DLGP

Doctor of Leadership in Global Perspectives: Crafting Ministry in an Interconnected World

One Size Fits All?

Written by: on October 31, 2013

Thomas Friedman’s The World is Flat was a defining look at the dynamic of globalization that enabled the reader to embrace the largest global dynamics and understand how they worked together.  In Failure of Nerve: Leadership in the Age of the Quick Fix, Edwin Friedman accomplishes much the same feat inregard to leadership as he puts forth a different and challenging way of understanding and exerting leadership.  Ed questions the “assumption that human beings function solely according to their nature, gender, or background. Rather, he believed they function according to the position they occupy within the emotional processes of their relationship system, whether family, church, or business. Ed asserted that from the perspective of the emotional process view of reality, the way most leadership programs understand the human phenomenon is tantamount to still assuming that the world is flat” (Kindle Location 72-75).

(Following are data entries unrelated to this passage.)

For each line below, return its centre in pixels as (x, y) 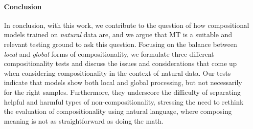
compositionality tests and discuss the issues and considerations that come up (120, 63)
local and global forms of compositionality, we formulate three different (109, 54)
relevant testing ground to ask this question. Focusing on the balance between (121, 44)
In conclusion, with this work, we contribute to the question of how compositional (126, 25)
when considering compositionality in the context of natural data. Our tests (117, 73)
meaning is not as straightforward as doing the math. (84, 120)
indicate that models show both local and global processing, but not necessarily (123, 82)
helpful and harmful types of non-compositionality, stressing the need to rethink (124, 101)
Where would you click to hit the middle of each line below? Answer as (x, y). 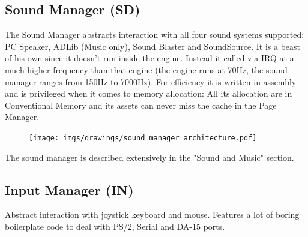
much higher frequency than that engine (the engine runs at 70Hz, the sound (146, 69)
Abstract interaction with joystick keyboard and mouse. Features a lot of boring (152, 214)
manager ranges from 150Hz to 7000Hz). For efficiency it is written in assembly (151, 81)
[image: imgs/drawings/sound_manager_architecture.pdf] (143, 138)
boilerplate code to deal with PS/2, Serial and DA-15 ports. (115, 226)
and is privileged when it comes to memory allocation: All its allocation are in (149, 93)
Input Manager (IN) (69, 189)
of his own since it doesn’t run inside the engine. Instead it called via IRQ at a (149, 58)
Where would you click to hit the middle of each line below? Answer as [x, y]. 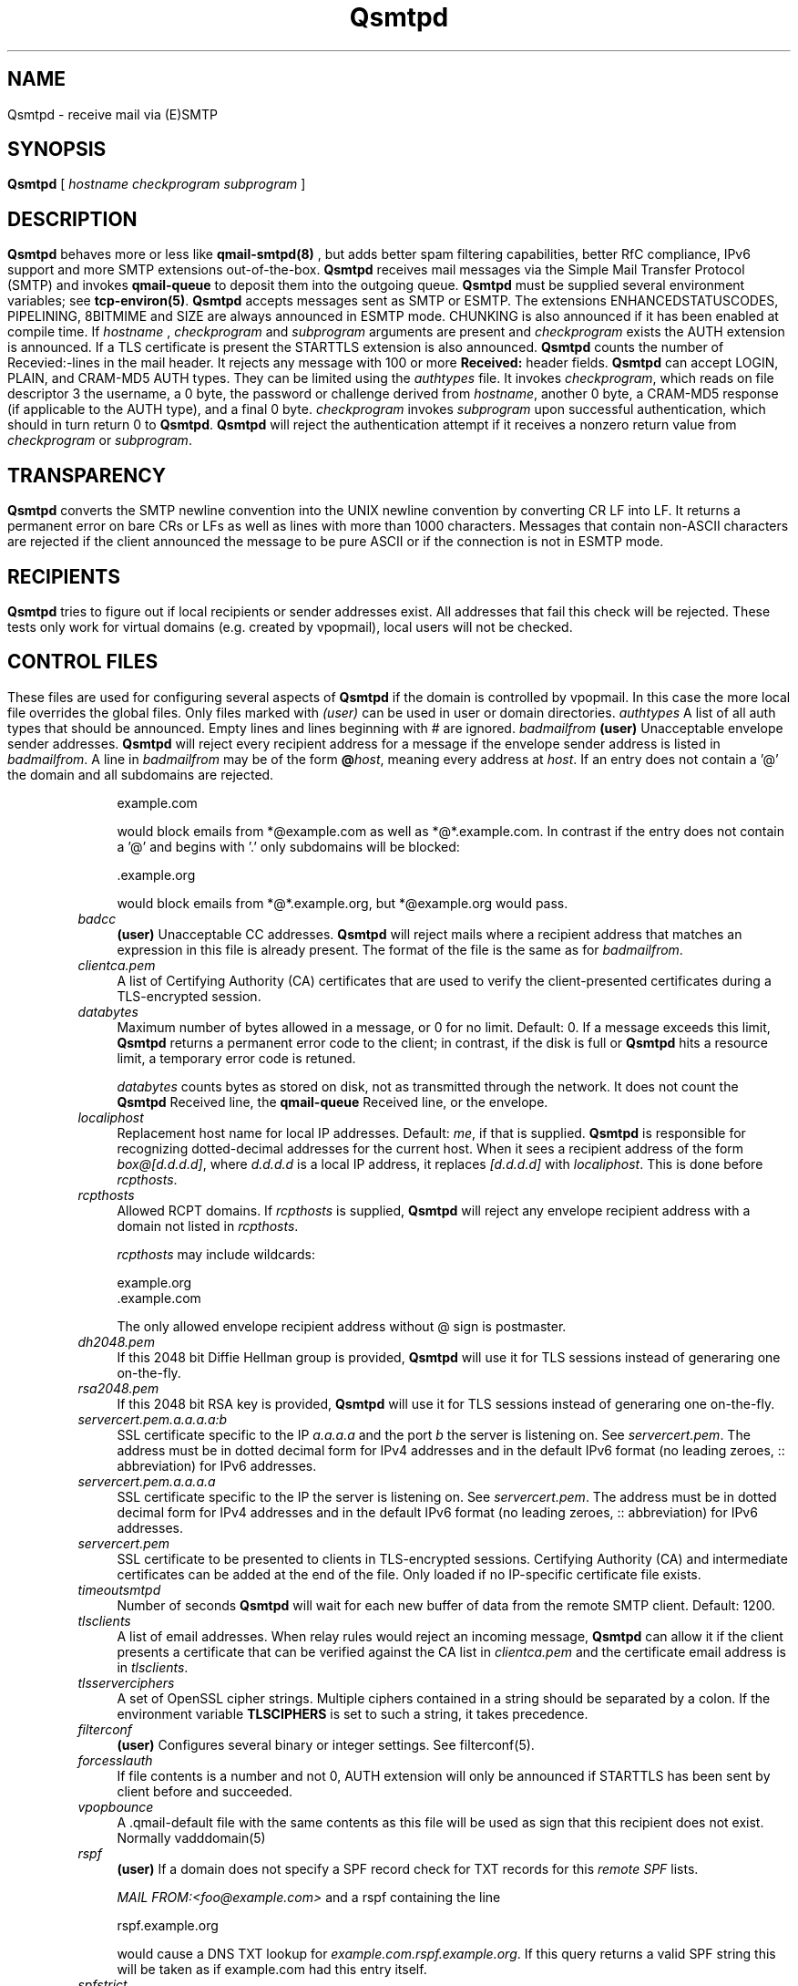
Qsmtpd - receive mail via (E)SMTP [113, 114]
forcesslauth [115, 1760]
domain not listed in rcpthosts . [208, 1226]
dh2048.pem [116, 1341]
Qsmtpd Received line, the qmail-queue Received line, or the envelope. [332, 1102]
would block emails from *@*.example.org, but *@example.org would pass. [343, 903]
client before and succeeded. [205, 1791]
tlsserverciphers [126, 1682]

I found this book to be very challenging because the author downplays much of the more common perspectives regarding the development, exercise, and evaluation of leadership.  Though challenging it was also refreshing because Friedman put a good deal of emphasis on the importance personal development, which he calls “self-differientation”, and relationships.  His thesis is “that leadership in America is stuck in the rut of trying harder and harder without obtaining significantly new results” (Kindle location 139).  When I read his thesis I wanted to agree but did not have an objective reason for doing so.  By the end of the book I found myself agreeing and being able to articulate some reason to do so!

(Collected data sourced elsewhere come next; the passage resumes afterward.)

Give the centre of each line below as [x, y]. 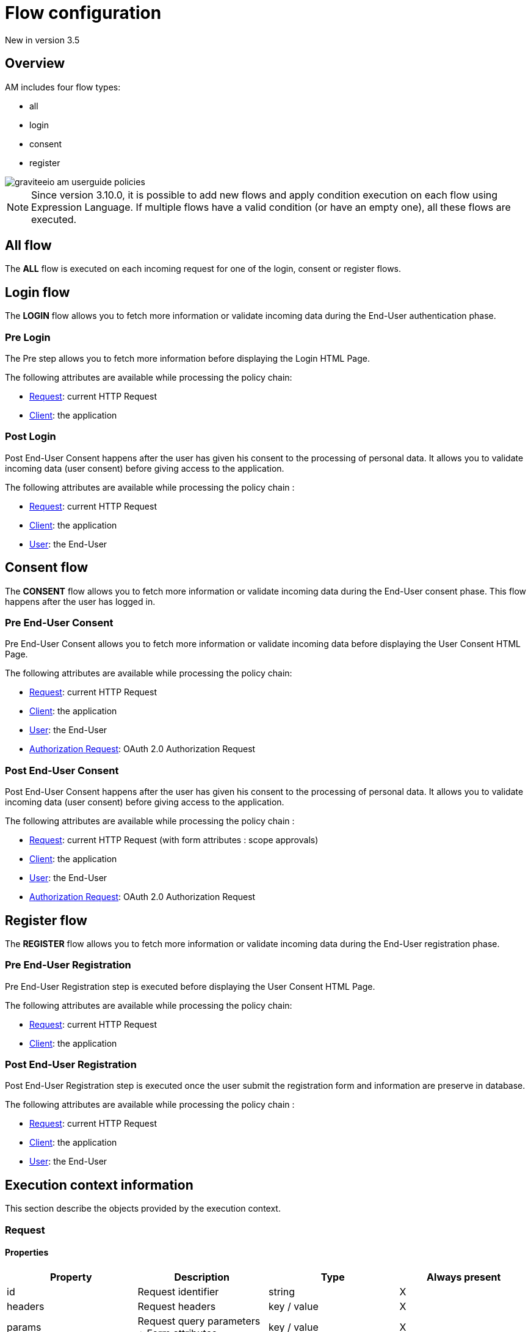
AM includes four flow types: [63, 87]
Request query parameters [199, 1321]
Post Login [31, 437]
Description [202, 1277]
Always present [464, 1277]
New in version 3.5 [42, 40]
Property [71, 1277]
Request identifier [178, 1291]
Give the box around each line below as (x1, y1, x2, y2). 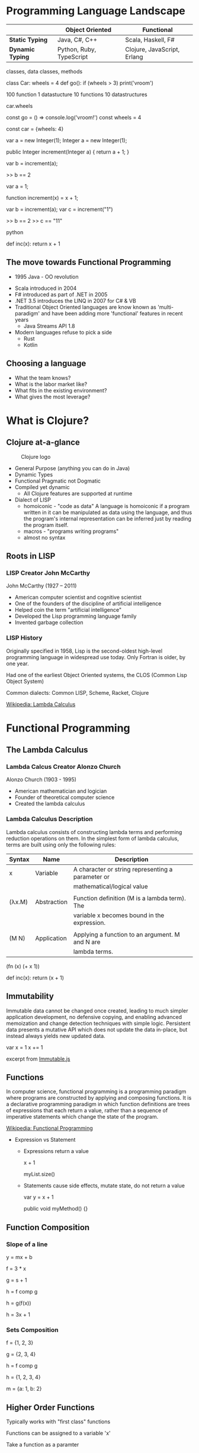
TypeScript (57, 52, 88, 60)
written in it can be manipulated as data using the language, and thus (23, 509, 192, 516)
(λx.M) (9, 898, 28, 906)
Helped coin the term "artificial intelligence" (14, 606, 122, 614)
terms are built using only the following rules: (6, 841, 117, 848)
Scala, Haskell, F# (125, 36, 175, 44)
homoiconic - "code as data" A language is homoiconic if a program (23, 502, 190, 509)
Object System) (6, 678, 44, 685)
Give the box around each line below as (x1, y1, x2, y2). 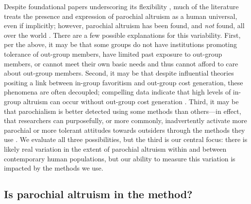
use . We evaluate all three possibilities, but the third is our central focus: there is (4, 134, 248, 144)
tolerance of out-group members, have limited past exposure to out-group (4, 48, 222, 59)
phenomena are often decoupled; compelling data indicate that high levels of (4, 87, 231, 97)
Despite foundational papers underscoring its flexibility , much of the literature (4, 1, 239, 11)
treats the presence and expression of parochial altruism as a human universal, (4, 11, 237, 21)
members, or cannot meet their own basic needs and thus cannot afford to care (4, 58, 238, 68)
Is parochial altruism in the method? (4, 187, 193, 202)
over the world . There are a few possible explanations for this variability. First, (4, 30, 241, 40)

I especially liked his strong emphasis on the leader’s self development.  He calls upon leaders to “focus first on their own integrity and on the nature of their own presence rather than through techniques for manipulating or motivating others” (Kindle location 313).  I resonated with his focus and found it consistent with the focus of the ministry of Jesus Christ as reflected in the four gospels.  His attention to his relationship with his Father and his exacting holiness was the foundation upon which he lead.  The kind of leader, according to the author, that is needed is one he calls the “self differentiated leader.”  He defines this person as being one “who has clarity about his or her own life goals, and, therefore, someone who is less likely to become lost in the anxious emotional processes swirling about. I mean someone who can be separate while still remaining connected, and therefore can maintain a modifying, non-anxious, and sometimes challenging presence. I mean someone who can manage his or her own reactivity to the automatic reactivity of others, and therefore be able to take stands at the risk of displeasing” (Kindle location 341).

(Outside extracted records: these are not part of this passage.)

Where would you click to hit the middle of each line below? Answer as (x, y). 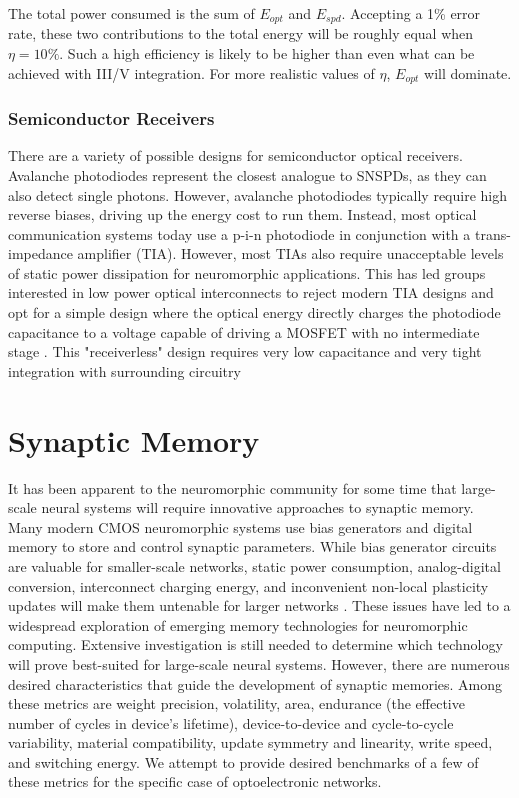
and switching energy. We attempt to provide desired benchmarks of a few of (243, 761)
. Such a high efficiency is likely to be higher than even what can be (267, 53)
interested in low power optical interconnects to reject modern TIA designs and (251, 292)
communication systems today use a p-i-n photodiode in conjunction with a (239, 233)
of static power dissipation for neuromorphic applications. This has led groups (247, 272)
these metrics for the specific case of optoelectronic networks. (195, 781)
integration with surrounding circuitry (124, 370)
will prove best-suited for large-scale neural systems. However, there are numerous (259, 663)
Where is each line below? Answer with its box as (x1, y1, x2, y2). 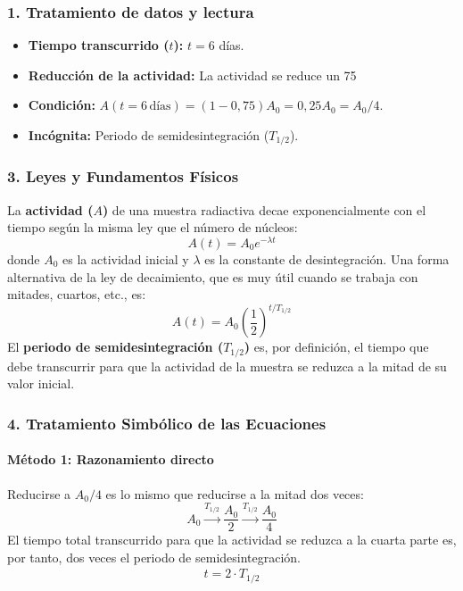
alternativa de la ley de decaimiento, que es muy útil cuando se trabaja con (7, 267, 418, 286)
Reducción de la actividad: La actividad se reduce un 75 (28, 65, 357, 84)
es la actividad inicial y (62, 249, 189, 268)
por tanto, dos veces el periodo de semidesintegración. (7, 547, 302, 566)
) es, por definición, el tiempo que (244, 337, 429, 356)
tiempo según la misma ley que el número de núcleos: (7, 218, 298, 237)
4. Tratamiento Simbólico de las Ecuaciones (7, 412, 327, 434)
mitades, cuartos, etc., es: (7, 285, 146, 304)
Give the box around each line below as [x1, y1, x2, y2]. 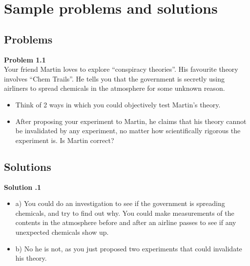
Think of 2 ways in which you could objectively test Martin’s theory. [15, 99, 221, 109]
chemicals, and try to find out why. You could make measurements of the [15, 207, 234, 218]
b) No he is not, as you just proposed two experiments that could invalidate [15, 243, 242, 253]
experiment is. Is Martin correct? [15, 135, 114, 145]
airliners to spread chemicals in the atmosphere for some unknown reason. [4, 83, 225, 93]
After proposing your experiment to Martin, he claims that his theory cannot [15, 116, 247, 126]
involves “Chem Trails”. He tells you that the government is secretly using [4, 73, 225, 83]
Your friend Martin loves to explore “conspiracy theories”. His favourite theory [4, 64, 238, 74]
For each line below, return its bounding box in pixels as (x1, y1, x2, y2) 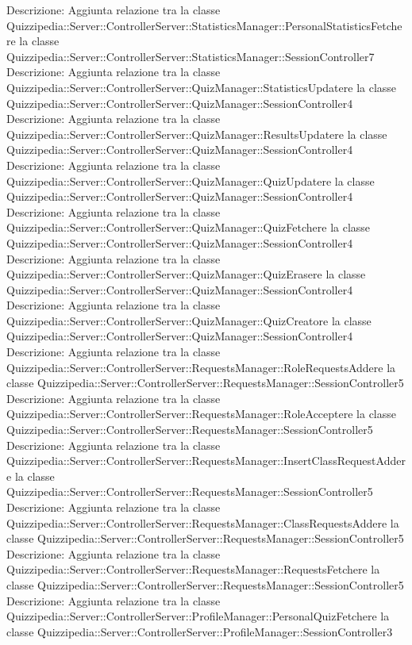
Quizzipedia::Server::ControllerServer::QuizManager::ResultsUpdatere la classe (6, 125, 387, 142)
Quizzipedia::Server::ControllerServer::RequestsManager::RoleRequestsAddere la (6, 359, 396, 375)
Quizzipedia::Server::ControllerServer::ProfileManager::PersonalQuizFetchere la (6, 608, 390, 624)
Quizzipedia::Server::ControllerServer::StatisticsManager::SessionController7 (6, 48, 375, 64)
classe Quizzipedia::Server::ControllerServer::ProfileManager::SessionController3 (6, 623, 393, 639)
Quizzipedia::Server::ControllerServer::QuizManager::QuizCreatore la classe (6, 312, 372, 328)
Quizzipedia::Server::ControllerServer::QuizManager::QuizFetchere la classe (6, 219, 371, 236)
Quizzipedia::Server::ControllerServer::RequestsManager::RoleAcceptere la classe (6, 405, 397, 422)
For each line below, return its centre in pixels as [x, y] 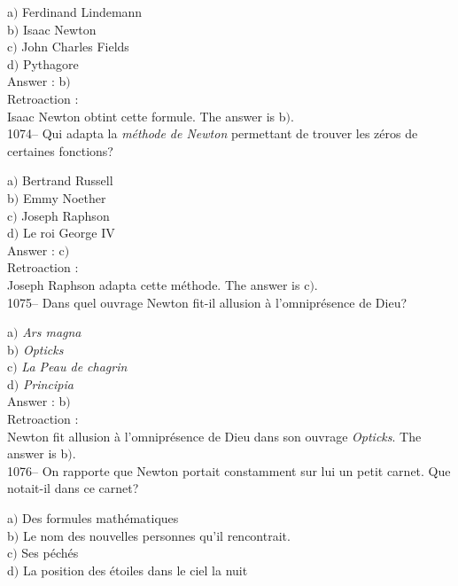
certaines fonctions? [60, 150]
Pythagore [50, 63]
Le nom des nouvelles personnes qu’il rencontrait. [156, 535]
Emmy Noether [64, 197]
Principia [48, 383]
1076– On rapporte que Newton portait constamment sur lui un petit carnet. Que [229, 470]
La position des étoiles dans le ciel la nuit [135, 570]
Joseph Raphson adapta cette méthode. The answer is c [159, 284]
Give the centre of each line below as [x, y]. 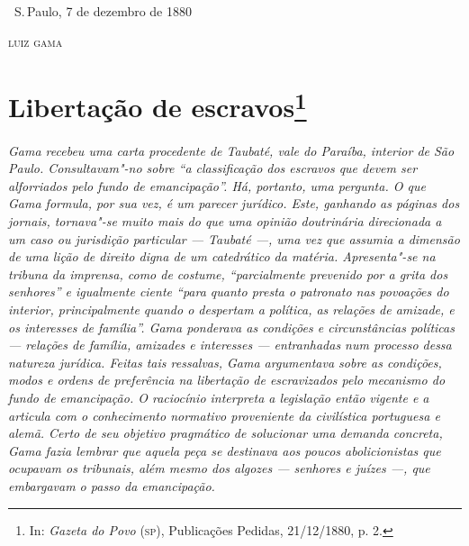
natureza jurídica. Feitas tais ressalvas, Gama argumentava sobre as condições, [225, 362]
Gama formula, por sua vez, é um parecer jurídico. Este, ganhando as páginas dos [234, 203]
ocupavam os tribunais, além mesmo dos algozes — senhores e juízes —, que [219, 468]
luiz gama [36, 41]
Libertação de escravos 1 [158, 105]
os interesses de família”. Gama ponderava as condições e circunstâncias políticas [231, 327]
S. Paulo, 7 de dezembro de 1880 [103, 11]
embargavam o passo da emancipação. [112, 485]
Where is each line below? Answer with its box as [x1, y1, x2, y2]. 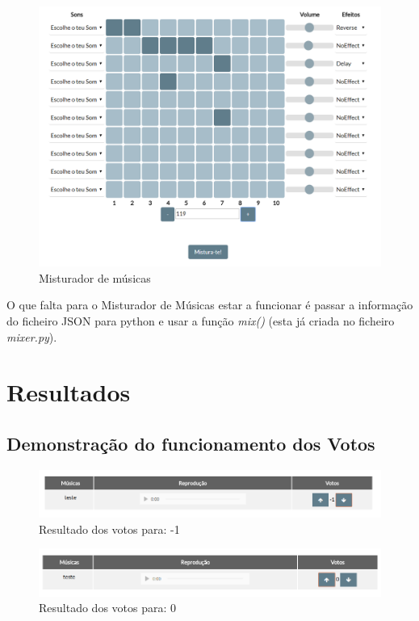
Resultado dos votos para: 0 [39, 599, 177, 616]
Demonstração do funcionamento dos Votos [6, 430, 375, 455]
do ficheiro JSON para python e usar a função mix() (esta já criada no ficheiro [6, 312, 395, 329]
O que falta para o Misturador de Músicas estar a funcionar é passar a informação [6, 296, 413, 313]
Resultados [6, 376, 131, 409]
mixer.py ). [6, 328, 57, 345]
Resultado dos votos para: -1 [39, 520, 180, 537]

The one topic of the book I found most interesting was the one on relationships.  He posits that there is no such thing as a two person relationship (Kindle location 3736) and that relationships are always defined by at least one other person, issue, or event that functions as a third relationship that forms an emotional triangle.  The third relationship serves as a ‘punching bag’ or ‘garbage dump’ or whatever seems to right given the emotional dynamics of the moment.  I thought about this in relationship to the ministry of discipleship.  It is my experience that one on one discipleship is not the optimum formula.  It is acceptable and even appropriate at times, but most often, an additional person or two serves a positive role.  When there are only two an outside person or issue may become the emotional engine for conversation and action.  That outside person does not have opportunity to provide input and respond in ways that may promote further growth.  When the third person is present, there is opportunity for issues to be discussed with that person’s feedback and the opportunity for ‘pushback’ which most often is opportunity for growth.
A third person, the author suggests, provides an ‘objectifying dynamic” which makes it easier to see problems concretely (Kindle location 3749).  I totally concur.  Often I have experienced how a third voice promotes clarity by forcing the issue within the triangle, rather than a non-present third person becoming the emotional force and even the brunt of the conversation, taking the focus off a present person and his/her problem.  I was also intrigued by how the author described the emotional triangle dynamic in the context of families and children.  The triangles that develop between mother and son for instance, and those that develop in a childhood based on a child’s birth order.
The author writes, “Once formed, emotional triangles (1) are self-organizing; (2) are perpetuated by distance; and (3) tend to be perverse” (Kindle location 3880).  I related his thoughts to Jesus and his ‘inner circle.’  I am amazed to find all three dynamics at work in the relational network between Jesus, James, Peter, and John!  Then I reflected upon my own relationship with two other men with whom I meet with regularly for discipleship purposes.  I found examples of all three dynamics at work at some time!
Have you found the emotional triangle dynamic at work in your marriage?  In your ministry, perhaps with staff?  Are you in a discipleship relationship?  If so, is it with one or more people and how does the emotional triangle dynamic serve as a positive and negative dynamic?
Great book!  Perhaps one of the best on leadership I have ever read!